YOUR OBJECTIVE — Leave out the pictures and print the rest of the entries exactly as they stand.

Saved entries
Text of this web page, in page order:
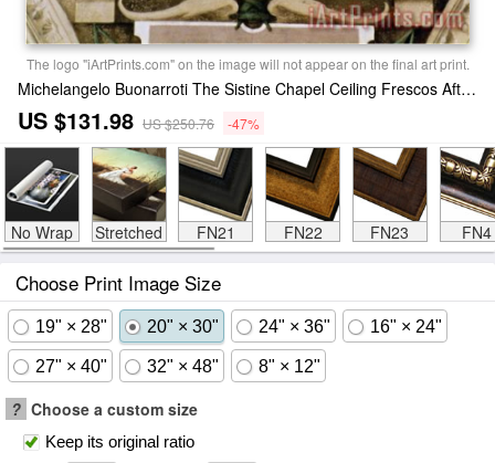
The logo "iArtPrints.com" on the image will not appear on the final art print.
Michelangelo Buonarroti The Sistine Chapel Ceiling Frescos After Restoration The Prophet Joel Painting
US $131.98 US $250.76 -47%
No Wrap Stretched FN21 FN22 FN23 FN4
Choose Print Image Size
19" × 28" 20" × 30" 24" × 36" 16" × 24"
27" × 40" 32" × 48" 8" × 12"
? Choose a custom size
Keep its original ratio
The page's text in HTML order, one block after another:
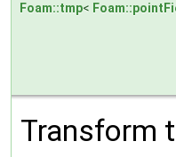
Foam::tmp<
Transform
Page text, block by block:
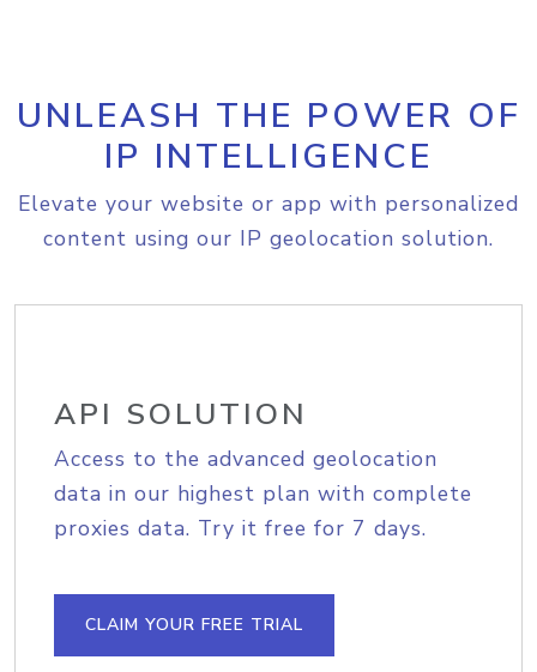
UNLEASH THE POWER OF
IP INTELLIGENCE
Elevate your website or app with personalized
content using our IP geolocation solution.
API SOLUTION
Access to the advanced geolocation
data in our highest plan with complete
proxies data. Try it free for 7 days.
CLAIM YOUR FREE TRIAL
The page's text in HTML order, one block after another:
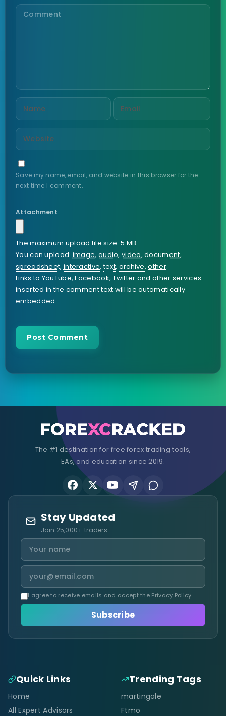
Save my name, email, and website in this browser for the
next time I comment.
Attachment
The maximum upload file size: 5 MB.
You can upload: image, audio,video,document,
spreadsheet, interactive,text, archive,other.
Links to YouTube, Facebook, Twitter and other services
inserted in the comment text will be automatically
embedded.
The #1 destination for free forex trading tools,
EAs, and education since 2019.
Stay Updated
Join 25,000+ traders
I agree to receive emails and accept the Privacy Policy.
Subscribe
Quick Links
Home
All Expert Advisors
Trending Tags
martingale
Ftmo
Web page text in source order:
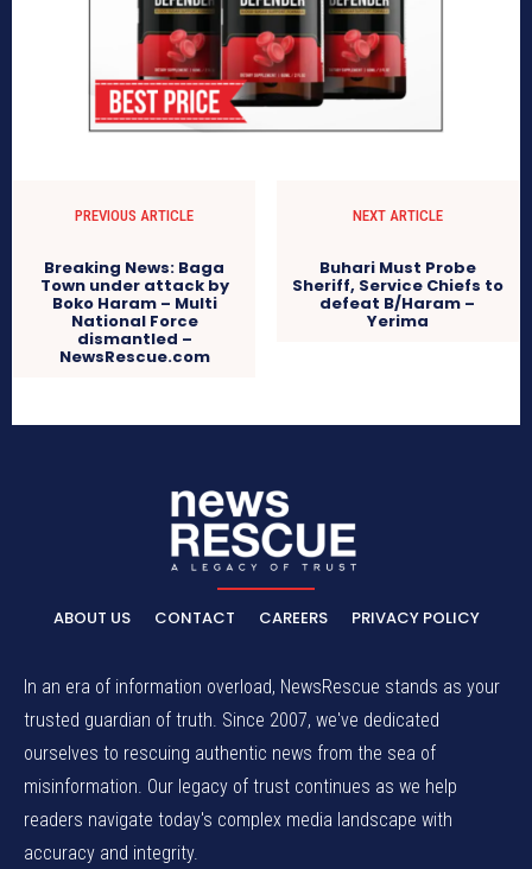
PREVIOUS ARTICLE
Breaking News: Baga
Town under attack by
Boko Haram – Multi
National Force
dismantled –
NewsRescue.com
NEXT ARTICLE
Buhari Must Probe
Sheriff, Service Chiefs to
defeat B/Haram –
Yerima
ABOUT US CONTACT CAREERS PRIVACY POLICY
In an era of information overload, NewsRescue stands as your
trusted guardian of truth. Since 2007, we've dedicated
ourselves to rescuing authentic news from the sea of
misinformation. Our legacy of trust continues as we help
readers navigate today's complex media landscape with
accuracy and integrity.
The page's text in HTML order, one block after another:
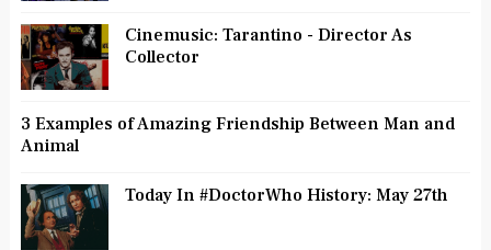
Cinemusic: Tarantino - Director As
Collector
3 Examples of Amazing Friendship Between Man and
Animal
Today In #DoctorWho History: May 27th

RESULT BELOW —
Text of this web page, in page order:
The logo "iArtPrints.com" on the image will not appear on the final art print.
Michelangelo Buonarroti The Sistine Chapel Ceiling Frescos After Restoration The Prophet Joel Painting
US $131.98 US $250.76 -47%
No Wrap Stretched FN21 FN22 FN23 FN4
Choose Print Image Size
19" × 28" 20" × 30" 24" × 36" 16" × 24"
27" × 40" 32" × 48" 8" × 12"
? Choose a custom size
Keep its original ratio
The page's text in HTML order, one block after another:
Foam::tmp<
Transform
Page text, block by block:
UNLEASH THE POWER OF
IP INTELLIGENCE
Elevate your website or app with personalized
content using our IP geolocation solution.
API SOLUTION
Access to the advanced geolocation
data in our highest plan with complete
proxies data. Try it free for 7 days.
CLAIM YOUR FREE TRIAL
The page's text in HTML order, one block after another:
Save my name, email, and website in this browser for the
next time I comment.
Attachment
The maximum upload file size: 5 MB.
You can upload: image, audio,video,document,
spreadsheet, interactive,text, archive,other.
Links to YouTube, Facebook, Twitter and other services
inserted in the comment text will be automatically
embedded.
The #1 destination for free forex trading tools,
EAs, and education since 2019.
Stay Updated
Join 25,000+ traders
I agree to receive emails and accept the Privacy Policy.
Subscribe
Quick Links
Home
All Expert Advisors
Trending Tags
martingale
Ftmo
Web page text in source order:
PREVIOUS ARTICLE
Breaking News: Baga
Town under attack by
Boko Haram – Multi
National Force
dismantled –
NewsRescue.com
NEXT ARTICLE
Buhari Must Probe
Sheriff, Service Chiefs to
defeat B/Haram –
Yerima
ABOUT US CONTACT CAREERS PRIVACY POLICY
In an era of information overload, NewsRescue stands as your
trusted guardian of truth. Since 2007, we've dedicated
ourselves to rescuing authentic news from the sea of
misinformation. Our legacy of trust continues as we help
readers navigate today's complex media landscape with
accuracy and integrity.
The page's text in HTML order, one block after another:
Cinemusic: Tarantino - Director As
Collector
3 Examples of Amazing Friendship Between Man and
Animal
Today In #DoctorWho History: May 27th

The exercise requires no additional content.